### Dataset content
------------------------------------
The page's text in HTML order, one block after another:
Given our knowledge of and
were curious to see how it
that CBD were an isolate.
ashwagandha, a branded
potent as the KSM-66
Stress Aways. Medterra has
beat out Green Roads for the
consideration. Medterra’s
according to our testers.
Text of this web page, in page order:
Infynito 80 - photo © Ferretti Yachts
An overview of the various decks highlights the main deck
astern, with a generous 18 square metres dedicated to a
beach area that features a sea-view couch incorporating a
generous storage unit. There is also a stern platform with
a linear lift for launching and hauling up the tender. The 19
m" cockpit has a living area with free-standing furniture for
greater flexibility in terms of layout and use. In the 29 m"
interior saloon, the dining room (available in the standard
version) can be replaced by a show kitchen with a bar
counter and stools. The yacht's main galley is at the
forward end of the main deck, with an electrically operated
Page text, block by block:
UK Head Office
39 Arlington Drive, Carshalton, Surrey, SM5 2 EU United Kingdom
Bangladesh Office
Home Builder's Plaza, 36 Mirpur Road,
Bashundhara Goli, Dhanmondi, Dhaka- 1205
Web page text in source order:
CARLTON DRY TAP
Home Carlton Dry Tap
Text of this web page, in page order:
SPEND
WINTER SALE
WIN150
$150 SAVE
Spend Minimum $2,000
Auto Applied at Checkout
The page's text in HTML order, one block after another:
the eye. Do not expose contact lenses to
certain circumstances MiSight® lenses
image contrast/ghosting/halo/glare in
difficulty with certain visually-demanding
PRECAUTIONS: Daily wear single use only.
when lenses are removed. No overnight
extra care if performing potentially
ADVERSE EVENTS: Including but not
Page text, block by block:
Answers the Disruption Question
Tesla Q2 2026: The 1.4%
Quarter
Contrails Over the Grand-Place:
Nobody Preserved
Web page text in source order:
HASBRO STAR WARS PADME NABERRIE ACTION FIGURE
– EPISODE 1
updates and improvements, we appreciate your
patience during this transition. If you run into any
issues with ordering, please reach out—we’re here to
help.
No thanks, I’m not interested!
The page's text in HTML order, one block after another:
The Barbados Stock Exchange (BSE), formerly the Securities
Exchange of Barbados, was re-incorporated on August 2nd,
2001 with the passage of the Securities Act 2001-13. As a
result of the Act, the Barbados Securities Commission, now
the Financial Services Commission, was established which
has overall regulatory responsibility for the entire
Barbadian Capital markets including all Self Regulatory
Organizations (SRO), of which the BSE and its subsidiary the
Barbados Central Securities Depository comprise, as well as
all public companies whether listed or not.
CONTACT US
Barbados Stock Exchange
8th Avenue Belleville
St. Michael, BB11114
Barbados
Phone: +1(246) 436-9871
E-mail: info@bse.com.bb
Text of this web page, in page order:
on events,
------------------------------------
### Your task
The material above should be given again in full, exactly.

### The answer
The page's text in HTML order, one block after another:
Given our knowledge of and
were curious to see how it
that CBD were an isolate.
ashwagandha, a branded
potent as the KSM-66
Stress Aways. Medterra has
beat out Green Roads for the
consideration. Medterra’s
according to our testers.
Text of this web page, in page order:
Infynito 80 - photo © Ferretti Yachts
An overview of the various decks highlights the main deck
astern, with a generous 18 square metres dedicated to a
beach area that features a sea-view couch incorporating a
generous storage unit. There is also a stern platform with
a linear lift for launching and hauling up the tender. The 19
m" cockpit has a living area with free-standing furniture for
greater flexibility in terms of layout and use. In the 29 m"
interior saloon, the dining room (available in the standard
version) can be replaced by a show kitchen with a bar
counter and stools. The yacht's main galley is at the
forward end of the main deck, with an electrically operated
Page text, block by block:
UK Head Office
39 Arlington Drive, Carshalton, Surrey, SM5 2 EU United Kingdom
Bangladesh Office
Home Builder's Plaza, 36 Mirpur Road,
Bashundhara Goli, Dhanmondi, Dhaka- 1205
Web page text in source order:
CARLTON DRY TAP
Home Carlton Dry Tap
Text of this web page, in page order:
SPEND
WINTER SALE
WIN150
$150 SAVE
Spend Minimum $2,000
Auto Applied at Checkout
The page's text in HTML order, one block after another:
the eye. Do not expose contact lenses to
certain circumstances MiSight® lenses
image contrast/ghosting/halo/glare in
difficulty with certain visually-demanding
PRECAUTIONS: Daily wear single use only.
when lenses are removed. No overnight
extra care if performing potentially
ADVERSE EVENTS: Including but not
Page text, block by block:
Answers the Disruption Question
Tesla Q2 2026: The 1.4%
Quarter
Contrails Over the Grand-Place:
Nobody Preserved
Web page text in source order:
HASBRO STAR WARS PADME NABERRIE ACTION FIGURE
– EPISODE 1
updates and improvements, we appreciate your
patience during this transition. If you run into any
issues with ordering, please reach out—we’re here to
help.
No thanks, I’m not interested!
The page's text in HTML order, one block after another:
The Barbados Stock Exchange (BSE), formerly the Securities
Exchange of Barbados, was re-incorporated on August 2nd,
2001 with the passage of the Securities Act 2001-13. As a
result of the Act, the Barbados Securities Commission, now
the Financial Services Commission, was established which
has overall regulatory responsibility for the entire
Barbadian Capital markets including all Self Regulatory
Organizations (SRO), of which the BSE and its subsidiary the
Barbados Central Securities Depository comprise, as well as
all public companies whether listed or not.
CONTACT US
Barbados Stock Exchange
8th Avenue Belleville
St. Michael, BB11114
Barbados
Phone: +1(246) 436-9871
E-mail: info@bse.com.bb
Text of this web page, in page order:
on events,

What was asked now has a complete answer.